See Appendix Table 1.

Table 1 CMIP5 models used in this study

We follow Siler et al. (2018) in implementing a hydrologic cycle within the MEBM. We specify a Gaussian weighting function, \(w\left(x\right)\), to separate the total heat transport into eddy (\({F}_{\mathrm{eddy}}\left(x\right)\)) and Hadley Cell (\({F}_{\mathrm{HC}}\left(x\right)\)) components:

$${F}_{\mathrm{eddy}}\left(x\right)=\left[1-w\left(x\right)\right]F\left(x\right)$$

(A1)

$${F}_{\mathrm{HC}}\left(x\right)=w\left(x\right)F\left(x\right)$$

(A2)

We set \(w\left(x\right)=\mathrm{exp}[-{\left(x/{\sigma }_{x}\right)}^{2} ]\), where \({\sigma }_{x}=\mathrm{sin}\left(15^\circ \right)\approx 0.26\), so that \({F}_{\mathrm{eddy}}\left(x\right)\) accounts for nearly all energy transport in mid-to-high latitudes, while \({F}_{\mathrm{HC}}\left(x\right)\) accounts for most energy transport in low latitudes within 15°. \({F}_{\mathrm{HC}}\left(x\right)\) is quantified by

$${F}_{\mathrm{HC}}\left(x\right)=\psi \left(x\right)g\left(x\right)$$

(A3)

where \(\psi \left(x\right)\) is the Hadley Cell mass transport (with southward transport in the lower branch equal to northward transport in the upper branch,) and \(g\left(x\right)\) is the gross moist stability of the atmosphere, defined as the difference between MSE in the upper and lower branches at each latitude.
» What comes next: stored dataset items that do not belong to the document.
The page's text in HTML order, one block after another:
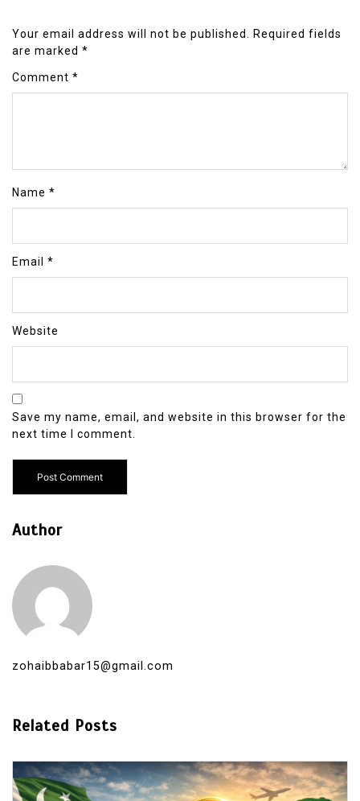
Your email address will not be published.
Required fields
are marked *
Comment *
Name *
Email *
Website
Save my name, email, and website in this browser for the
next time I comment.
Author
zohaibbabar15@gmail.com
Related Posts
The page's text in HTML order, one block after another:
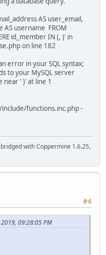
AS user_email,
AS username FROM
id_member IN (, )' in
on line 182
error in your SQL syntax;
to your MySQL server
' )' at line 1
functions.inc.php -
with Coppermine 1.6.25,
#4
09:28:05 PM
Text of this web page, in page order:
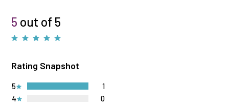
5 out of 5
Rating Snapshot
4 0
5 1
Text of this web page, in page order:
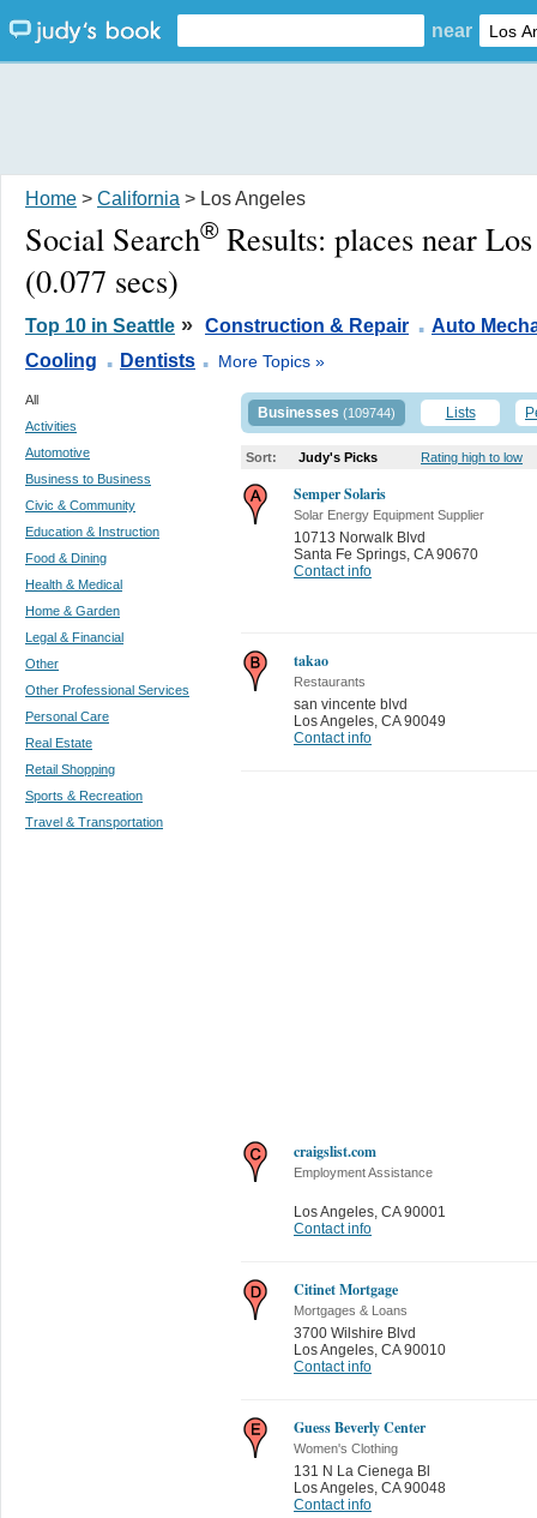
near
Home > California > Los Angeles
Social Search® Results: places near
(0.077 secs)
Top 10 in Seattle » Construction & Repair . Auto
Cooling . Dentists . More Topics »
All
Activities
Automotive
Business to Business
Civic & Community
Education & Instruction
Food & Dining
Health & Medical
Home & Garden
Legal & Financial
Other
Other Professional Services
Personal Care
Real Estate
Retail Shopping
Sports & Recreation
Travel & Transportation
Businesses (109744) Lists
Sort: Judy's Picks Rating high to low
Semper Solaris
Solar Energy Equipment Supplier
10713 Norwalk Blvd
Santa Fe Springs CA 90670
Contact info
takao
Restaurants
san vincente blvd
Los Angeles CA 90049
Contact info
craigslist.com
Employment Assistance
Los Angeles CA 90001
Contact info
Citinet Mortgage
Mortgages & Loans
3700 Wilshire Blvd
Los Angeles CA 90010
Contact info
Guess Beverly Center
Women's Clothing
131 N La Cienega Bl
Los Angeles CA 90048
Contact info
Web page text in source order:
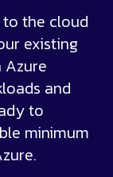
to the cloud
existing
Azure
and
to
minimum
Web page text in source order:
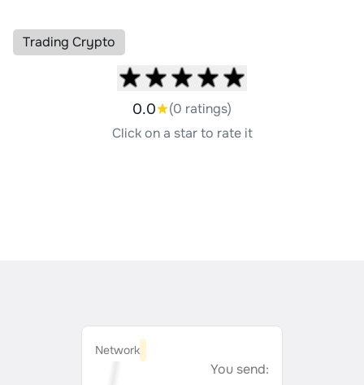
Trading Crypto
0.0
(0 ratings)
Click on a star to rate it
Network
You send:
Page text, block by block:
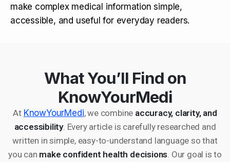
make complex medical information simple,
accessible, and useful for everyday readers.
What You’ll Find on
KnowYourMedi
At KnowYourMedi, we combine accuracy, clarity, and
accessibility. Every article is carefully researched and
written in simple, easy-to-understand language so that
you can make confident health decisions . Our goal is to
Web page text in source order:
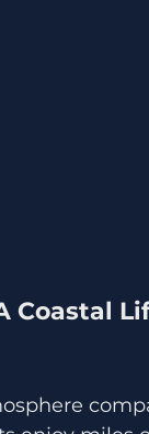
Coastal

Following Held (2001), we assume that MSE is uniform ( \(\equiv {h}_{u}\)), throughout the upper branch of the Hadley cell such that variations in \(g(x)\) are primarily caused by meridional variations in near-surface MSE: \(g\left(x\right)={h}_{u}-h\left(x\right)\), where we set \({h}_{u}=1.07 h(x=0)\), or 7% above the near-surface MSE at the equator, which is a reasonable approximation to the observed profile (Siler et al. 2018). We can get \(g\left(x\right)\) from the MEBM output fields, and hence solve for \(\psi \left(x\right)\) from (A2) and (A3). Finally, assuming the upper branch of the Hadley Cell is dry, moist heat transport (\({F}_{\mathrm{HC},q}\)) is confined in the lower branch, implying that

$${F_{{{\rm HC}},q}}\left( x \right) = - \psi \left( x \right)Lq\left( x \right)$$

(A4)

Finally, we derive \(E-P\) by taking the divergence of \({{F}_{eddy, q}+F}_{\mathrm{HC},q}\).